Description of the task - All of the lines below need to be copied exactly, apart from the pictures.

Given records -
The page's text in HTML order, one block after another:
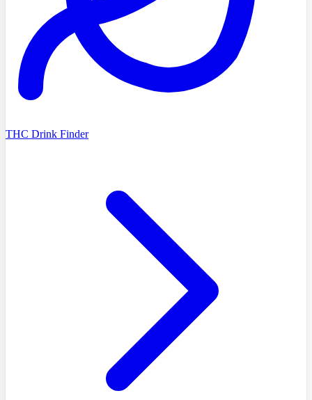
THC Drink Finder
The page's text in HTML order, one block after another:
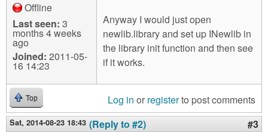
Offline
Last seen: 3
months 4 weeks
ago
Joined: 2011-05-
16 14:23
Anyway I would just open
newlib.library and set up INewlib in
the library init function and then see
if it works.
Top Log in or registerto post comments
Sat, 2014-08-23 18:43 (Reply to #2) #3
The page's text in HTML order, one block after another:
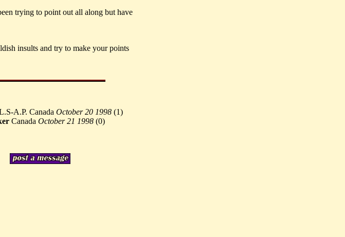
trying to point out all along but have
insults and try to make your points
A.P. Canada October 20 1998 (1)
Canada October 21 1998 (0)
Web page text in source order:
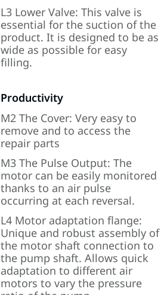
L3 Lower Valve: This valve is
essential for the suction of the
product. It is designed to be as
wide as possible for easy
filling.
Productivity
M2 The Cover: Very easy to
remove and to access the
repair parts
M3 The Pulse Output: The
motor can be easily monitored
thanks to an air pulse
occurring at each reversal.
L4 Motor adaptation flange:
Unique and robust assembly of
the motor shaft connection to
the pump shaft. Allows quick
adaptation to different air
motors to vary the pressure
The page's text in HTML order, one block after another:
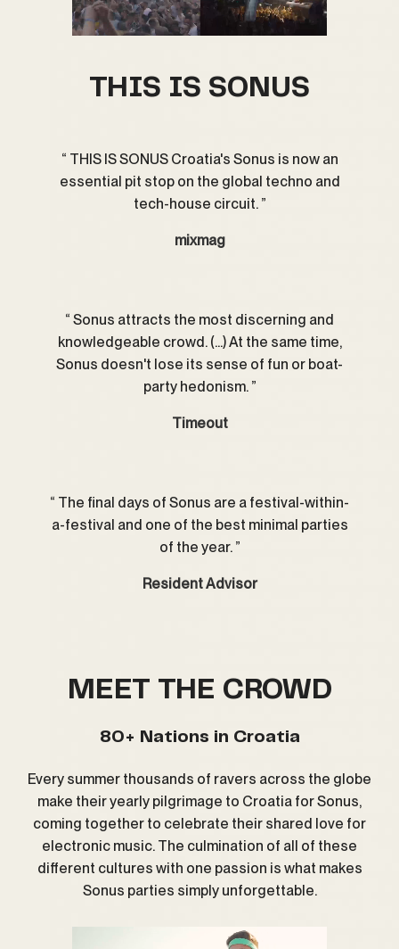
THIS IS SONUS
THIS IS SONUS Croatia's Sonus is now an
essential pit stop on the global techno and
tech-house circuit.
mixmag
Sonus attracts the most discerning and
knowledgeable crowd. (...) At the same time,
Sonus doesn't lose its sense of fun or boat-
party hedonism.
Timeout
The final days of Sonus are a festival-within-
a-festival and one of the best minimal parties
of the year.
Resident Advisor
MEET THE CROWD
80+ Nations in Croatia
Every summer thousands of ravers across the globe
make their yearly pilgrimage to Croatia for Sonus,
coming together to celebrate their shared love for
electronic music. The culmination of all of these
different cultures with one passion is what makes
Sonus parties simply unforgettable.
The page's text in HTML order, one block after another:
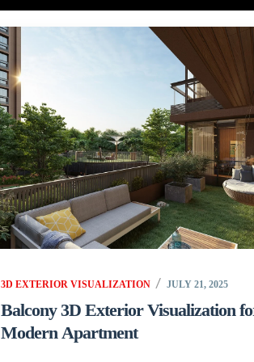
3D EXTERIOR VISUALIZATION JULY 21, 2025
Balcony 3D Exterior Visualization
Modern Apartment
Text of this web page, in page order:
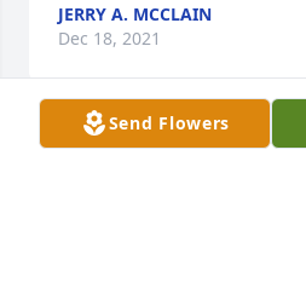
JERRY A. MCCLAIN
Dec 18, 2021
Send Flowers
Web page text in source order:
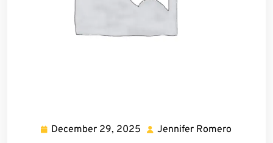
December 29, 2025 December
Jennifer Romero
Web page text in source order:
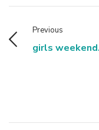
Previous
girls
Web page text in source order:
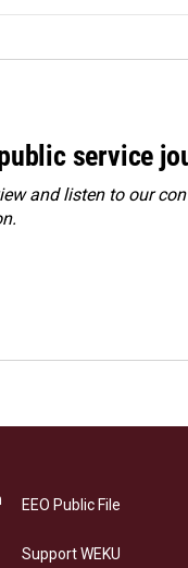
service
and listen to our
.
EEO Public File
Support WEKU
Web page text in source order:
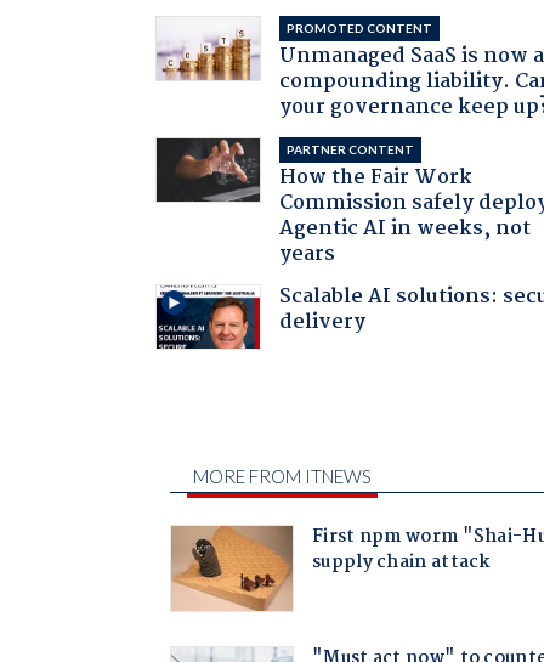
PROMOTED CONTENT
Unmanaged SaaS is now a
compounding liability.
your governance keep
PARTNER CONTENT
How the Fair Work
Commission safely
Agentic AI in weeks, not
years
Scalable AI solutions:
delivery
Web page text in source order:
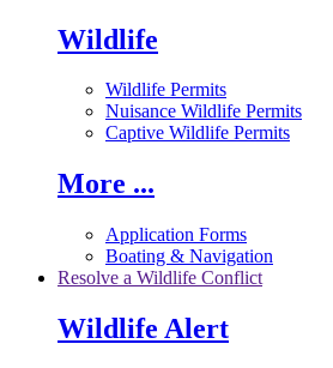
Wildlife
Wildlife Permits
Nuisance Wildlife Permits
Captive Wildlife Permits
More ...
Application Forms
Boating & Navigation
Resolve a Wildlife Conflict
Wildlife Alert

Response to this exercise -
The page's text in HTML order, one block after another:
THC Drink Finder
The page's text in HTML order, one block after another:
Offline
Last seen: 3
months 4 weeks
ago
Joined: 2011-05-
16 14:23
Anyway I would just open
newlib.library and set up INewlib in
the library init function and then see
if it works.
Top Log in or registerto post comments
Sat, 2014-08-23 18:43 (Reply to #2) #3
The page's text in HTML order, one block after another:
trying to point out all along but have
insults and try to make your points
A.P. Canada October 20 1998 (1)
Canada October 21 1998 (0)
Web page text in source order:
L3 Lower Valve: This valve is
essential for the suction of the
product. It is designed to be as
wide as possible for easy
filling.
Productivity
M2 The Cover: Very easy to
remove and to access the
repair parts
M3 The Pulse Output: The
motor can be easily monitored
thanks to an air pulse
occurring at each reversal.
L4 Motor adaptation flange:
Unique and robust assembly of
the motor shaft connection to
the pump shaft. Allows quick
adaptation to different air
motors to vary the pressure
The page's text in HTML order, one block after another:
THIS IS SONUS
THIS IS SONUS Croatia's Sonus is now an
essential pit stop on the global techno and
tech-house circuit.
mixmag
Sonus attracts the most discerning and
knowledgeable crowd. (...) At the same time,
Sonus doesn't lose its sense of fun or boat-
party hedonism.
Timeout
The final days of Sonus are a festival-within-
a-festival and one of the best minimal parties
of the year.
Resident Advisor
MEET THE CROWD
80+ Nations in Croatia
Every summer thousands of ravers across the globe
make their yearly pilgrimage to Croatia for Sonus,
coming together to celebrate their shared love for
electronic music. The culmination of all of these
different cultures with one passion is what makes
Sonus parties simply unforgettable.
The page's text in HTML order, one block after another:
3D EXTERIOR VISUALIZATION JULY 21, 2025
Balcony 3D Exterior Visualization
Modern Apartment
Text of this web page, in page order:
JERRY A. MCCLAIN
Dec 18, 2021
Send Flowers
Web page text in source order:
December 29, 2025 December
Jennifer Romero
Web page text in source order:
Previous
girls
Web page text in source order:
service
and listen to our
.
EEO Public File
Support WEKU
Web page text in source order:
PROMOTED CONTENT
Unmanaged SaaS is now a
compounding liability.
your governance keep
PARTNER CONTENT
How the Fair Work
Commission safely
Agentic AI in weeks, not
years
Scalable AI solutions:
delivery
Web page text in source order:
Wildlife
Wildlife Permits
Nuisance Wildlife Permits
Captive Wildlife Permits
More ...
Application Forms
Boating & Navigation
Resolve a Wildlife Conflict
Wildlife Alert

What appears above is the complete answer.